– Жестковатенько, – пробормотал Заверин. – Зачем же так про себя?
– А что, в очередной раз про тебя говорить? Бесполезно, раз ты уже не просто непрописанных, ты целый притон покрываешь.
– И все-таки, судя по твоим распоряжениям, с меня подозрения сняты, – едко констатировал Заверин.
– Именно, – вежливо подтвердил капитан, – потому что, если брать под подозрение вообще всех, кто с ней побывал, получится пол-Москвы. А я большой любитель искать под фонарем, так что начнем с мужа. Иди работай.
– Есть. – Заверин направился к двери, капитан уже у порога окликнул:
– Дома телевизор есть?
– На кой ляд он мне?
– Ясно. Свободен.
Глава 10
И снова эти двое шли в полном и грозовом молчании. Правда, теперь это более напоминало ссору супругов: идут, ни слова не говоря друг другу, но это не особо нужно, поскольку каждый знает, что делать.
На этот раз, уже без испрашивания разрешений у Заверина, Андрюха заскочил в лавку при хлебозаводе, потом сгонял в продмаг, где, несмотря на позднее время, его встретили, как родного. Надежда, разбитная разведенка, гладкая, белокожая, с глазами, как черные шары, принялась аккуратно вентилировать вопросы о том, надолго ли он сюда и, главное, кого он так старательно кормит. Она тонко разбиралась в ситуациях и прекрасно видела разницу между тем, когда мужик-никчема берет батон, мелкий частик, десяток яиц и пару «Дружб» и когда интересный молодой человек набивает авоськи всем необходимым для постройки нормального ужина.
Андрюха с отменной деликатностью поведал о том, что он тут еще аж на тринадцать дней. И что сегодня его очередь готовить, а проживает он у друга. Тотчас возникла приятельница Нади, чуть похуже, зато из мясного отдела:
– Молодой друг? Интересный?
– И весьма, – по-заверински двусмысленно, но многообещающе сообщил Денискин.

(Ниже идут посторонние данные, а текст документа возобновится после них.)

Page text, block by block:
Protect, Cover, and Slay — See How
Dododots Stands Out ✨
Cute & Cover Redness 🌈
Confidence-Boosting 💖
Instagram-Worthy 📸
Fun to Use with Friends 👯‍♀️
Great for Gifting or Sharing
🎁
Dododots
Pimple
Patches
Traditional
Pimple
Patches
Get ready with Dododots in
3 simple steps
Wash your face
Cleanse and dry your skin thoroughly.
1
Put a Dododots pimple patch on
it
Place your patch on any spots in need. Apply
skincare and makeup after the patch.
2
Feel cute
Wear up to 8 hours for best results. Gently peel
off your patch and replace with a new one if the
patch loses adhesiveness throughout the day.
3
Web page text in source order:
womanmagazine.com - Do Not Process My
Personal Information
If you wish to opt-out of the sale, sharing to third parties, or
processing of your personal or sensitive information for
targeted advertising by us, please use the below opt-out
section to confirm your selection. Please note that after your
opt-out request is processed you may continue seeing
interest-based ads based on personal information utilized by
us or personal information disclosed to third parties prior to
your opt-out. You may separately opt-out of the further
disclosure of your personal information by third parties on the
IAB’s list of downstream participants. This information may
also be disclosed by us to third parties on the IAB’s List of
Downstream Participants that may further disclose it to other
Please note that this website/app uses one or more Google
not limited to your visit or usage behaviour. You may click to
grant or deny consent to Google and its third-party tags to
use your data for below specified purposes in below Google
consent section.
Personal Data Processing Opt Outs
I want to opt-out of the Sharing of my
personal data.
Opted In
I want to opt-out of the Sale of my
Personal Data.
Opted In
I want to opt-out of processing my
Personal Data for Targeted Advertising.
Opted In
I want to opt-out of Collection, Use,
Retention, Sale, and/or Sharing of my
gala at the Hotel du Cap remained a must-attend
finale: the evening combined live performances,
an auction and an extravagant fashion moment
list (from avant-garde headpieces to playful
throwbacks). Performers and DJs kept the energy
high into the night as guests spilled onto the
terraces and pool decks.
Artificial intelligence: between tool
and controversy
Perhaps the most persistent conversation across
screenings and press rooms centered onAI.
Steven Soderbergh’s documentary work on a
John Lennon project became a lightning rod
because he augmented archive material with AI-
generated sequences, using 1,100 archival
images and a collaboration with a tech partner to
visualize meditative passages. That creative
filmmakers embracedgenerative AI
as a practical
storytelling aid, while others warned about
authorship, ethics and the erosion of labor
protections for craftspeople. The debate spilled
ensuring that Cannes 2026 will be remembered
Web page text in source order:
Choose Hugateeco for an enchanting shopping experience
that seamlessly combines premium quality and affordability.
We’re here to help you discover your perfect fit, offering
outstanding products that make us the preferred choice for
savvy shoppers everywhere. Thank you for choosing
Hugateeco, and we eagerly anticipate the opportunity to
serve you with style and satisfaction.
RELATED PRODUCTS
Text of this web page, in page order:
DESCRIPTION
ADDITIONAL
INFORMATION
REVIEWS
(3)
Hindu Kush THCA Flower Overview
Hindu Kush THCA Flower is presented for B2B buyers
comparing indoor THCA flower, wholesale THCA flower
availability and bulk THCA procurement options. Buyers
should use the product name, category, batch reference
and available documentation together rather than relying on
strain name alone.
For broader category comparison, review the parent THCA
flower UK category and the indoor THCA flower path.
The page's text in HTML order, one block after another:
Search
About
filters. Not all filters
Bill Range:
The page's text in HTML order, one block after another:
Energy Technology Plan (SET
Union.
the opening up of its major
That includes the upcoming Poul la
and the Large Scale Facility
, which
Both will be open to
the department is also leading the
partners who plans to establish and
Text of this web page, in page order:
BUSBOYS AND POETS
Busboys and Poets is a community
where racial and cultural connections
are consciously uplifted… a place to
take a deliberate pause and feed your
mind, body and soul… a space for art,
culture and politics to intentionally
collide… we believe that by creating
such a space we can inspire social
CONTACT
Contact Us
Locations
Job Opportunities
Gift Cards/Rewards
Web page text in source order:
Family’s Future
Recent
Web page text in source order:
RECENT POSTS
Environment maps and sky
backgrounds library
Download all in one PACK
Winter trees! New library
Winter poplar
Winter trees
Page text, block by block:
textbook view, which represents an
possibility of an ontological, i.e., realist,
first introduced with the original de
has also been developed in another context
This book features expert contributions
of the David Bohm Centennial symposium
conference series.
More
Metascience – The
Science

В итоге он получил из-под прилавка суповой набор – хоть на борщ, хоть на рагу. На втором этаже, несмотря на то что было уже без четверти семь вечера, его встретили радушно и обогатили на бутылку «пшеничной» из-под прилавка, с чисто символической наценкой. Продавщица Варя применила наивную, но толковую военную хитрость, сообщив, что имеется еще и «Букет Молдавии». Андрюха, тонко улыбаясь, пообещал, что обязательно купит, как только будет с кем распивать. Варя, поправив прическу, кокетливо взглянула и взяла его на карандаш.

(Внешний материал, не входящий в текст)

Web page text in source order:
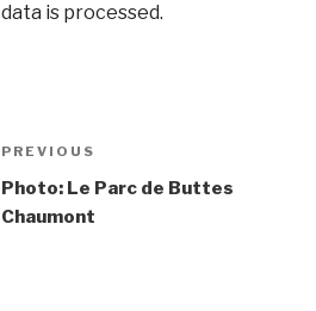
data is processed.
Post
navigation
Previous
Post
PREVIOUS
Photo: Le Parc de Buttes
Chaumont
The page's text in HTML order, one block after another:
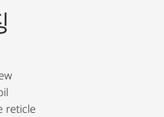
reticle
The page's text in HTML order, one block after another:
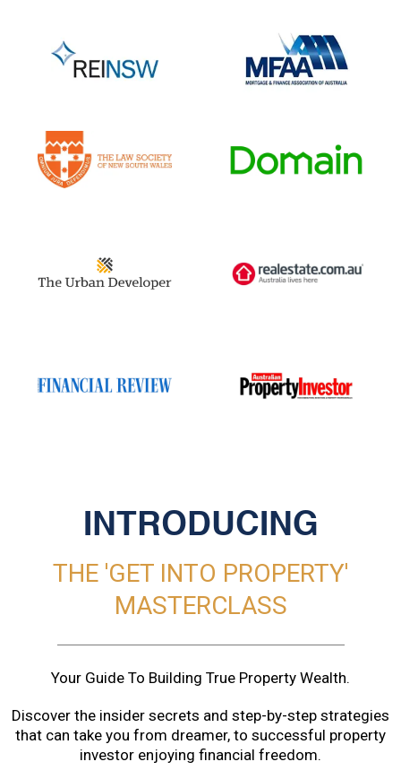
INTRODUCING
THE 'GET INTO PROPERTY'
MASTERCLASS
Your Guide To Building True Property Wealth.
Discover the insider secrets and step-by-step strategies
that can take you from dreamer, to successful property
investor enjoying financial freedom.
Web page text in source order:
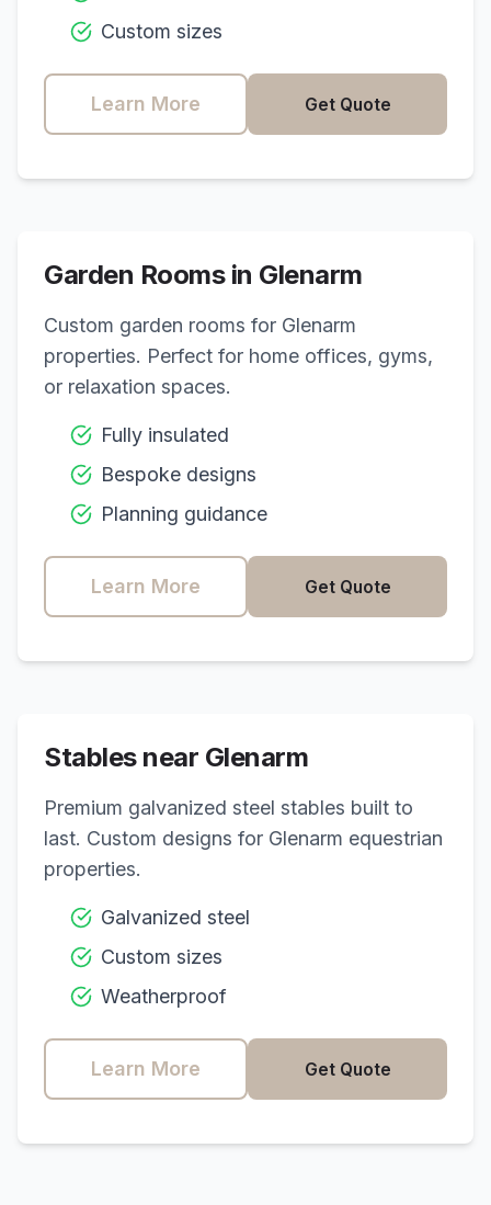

Олег, как выяснилось, уже решил вопрос с провиантом быстро, дешево и сердито: подогрел щи, наварил картошки, вывалил в нее красной жирной тушенки, а сверху плюхнул поджарку.

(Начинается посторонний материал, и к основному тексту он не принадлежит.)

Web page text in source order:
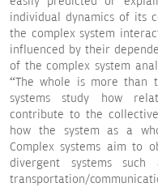
individual dynamics of its
the complex system
influenced by their
of the complex system
“The whole is more than
systems study how
contribute to the
how the system as a
Complex systems aim to
divergent systems
transportation/
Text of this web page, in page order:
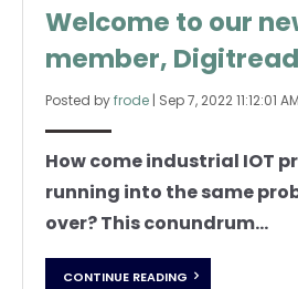
Welcome to our
member,
Posted byfrode | Sep 7, 2022 11:12:01 AM
How come industrial IOT
running into the same
over? This conundrum...
CONTINUE READING
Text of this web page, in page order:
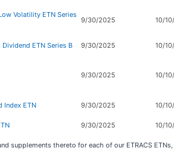
Volatility ETN Series
9/30/2025 10/
ETN Series B 9/30/2025 10/
9/30/2025 10/
Index ETN 9/30/2025 10/
9/30/2025 10/
supplements thereto for each of our ETRACS
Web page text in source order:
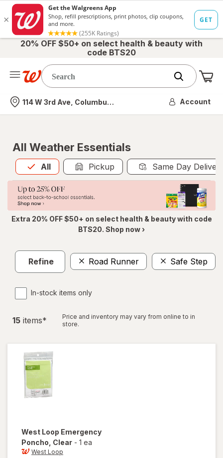
20% OFF $50+ on select health & beauty with
code BTS20
Nearest store
114 W 3rd Ave, Columbus, OH Account
All Weather Essentials
All
Allis selected Pickup Same Day
Extra 20% OFF $50+ on select health & beauty with code
BTS20. Shop now ›
Refine Road Runner Safe Step
In-stock items only
15 items*
Price and inventory may vary from online to in
store.
West Loop Emergency
Poncho , Clear - 1 ea
West Loop
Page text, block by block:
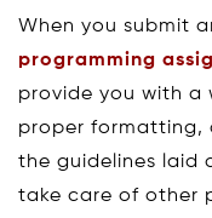
When you submit
programming
provide you with a
proper formatting,
the guidelines laid
take care of other
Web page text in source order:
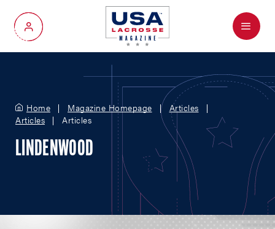
My Account
Menu
Home Magazine Homepage
Articles
Articles
Articles
LINDENWOOD
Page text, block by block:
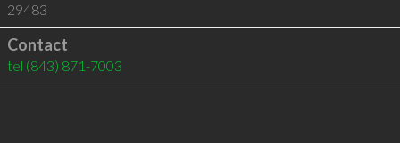
29483
Contact
tel (843) 871-7003
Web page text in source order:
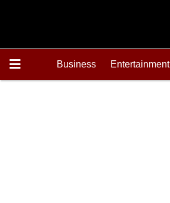
Business Entertainment
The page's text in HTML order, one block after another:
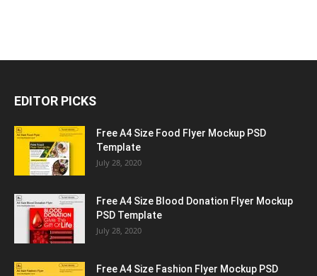
EDITOR PICKS
Free A4 Size Food Flyer Mockup PSD
Template
July 28, 2020
Free A4 Size Blood Donation Flyer Mockup
PSD Template
July 28, 2020
Free A4 Size Fashion Flyer Mockup PSD
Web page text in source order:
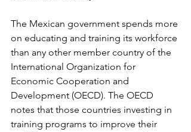
The Mexican government spends more
on educating and training its workforce
than any other member country of the
International Organization for
Economic Cooperation and
Development (OECD). The OECD
notes that those countries investing in
training programs to improve their
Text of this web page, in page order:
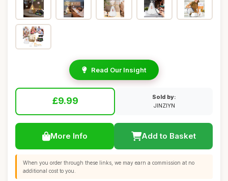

Богатый получился стол, так что молчание продлилось лишь до второй рюмки. Андрюха, подшивая Заверинские брюки (чтобы было что на смену рабочим штанам), начал примирительно:
– Да не злись ты на меня. Я ж детдомовский, своего ничего полжизни не было, так что не всегда понимаю, куда можно нос совать, куда нет. Вижу – интересное дело, ну и влез. Извини.
– И ты не сердись. Я сам раскудахтался, как баба, ни с чего, – признался и Заверин. – Смешно, чего только себе не надумал. Следить за мной, ха, кому ж я нужен?
– А я еще так все прибрал. Неужто было заметно?
– Нет, не было.
Андрюха, плюнув на экивоки, откусил нитку и спросил прямо:
– Ты опер?
Заверин ответил в своем духе:
– Так то когда было.
«Ну ничего, клюнет и вынырнет, – успокоился Денискин, – надо чуть обождать».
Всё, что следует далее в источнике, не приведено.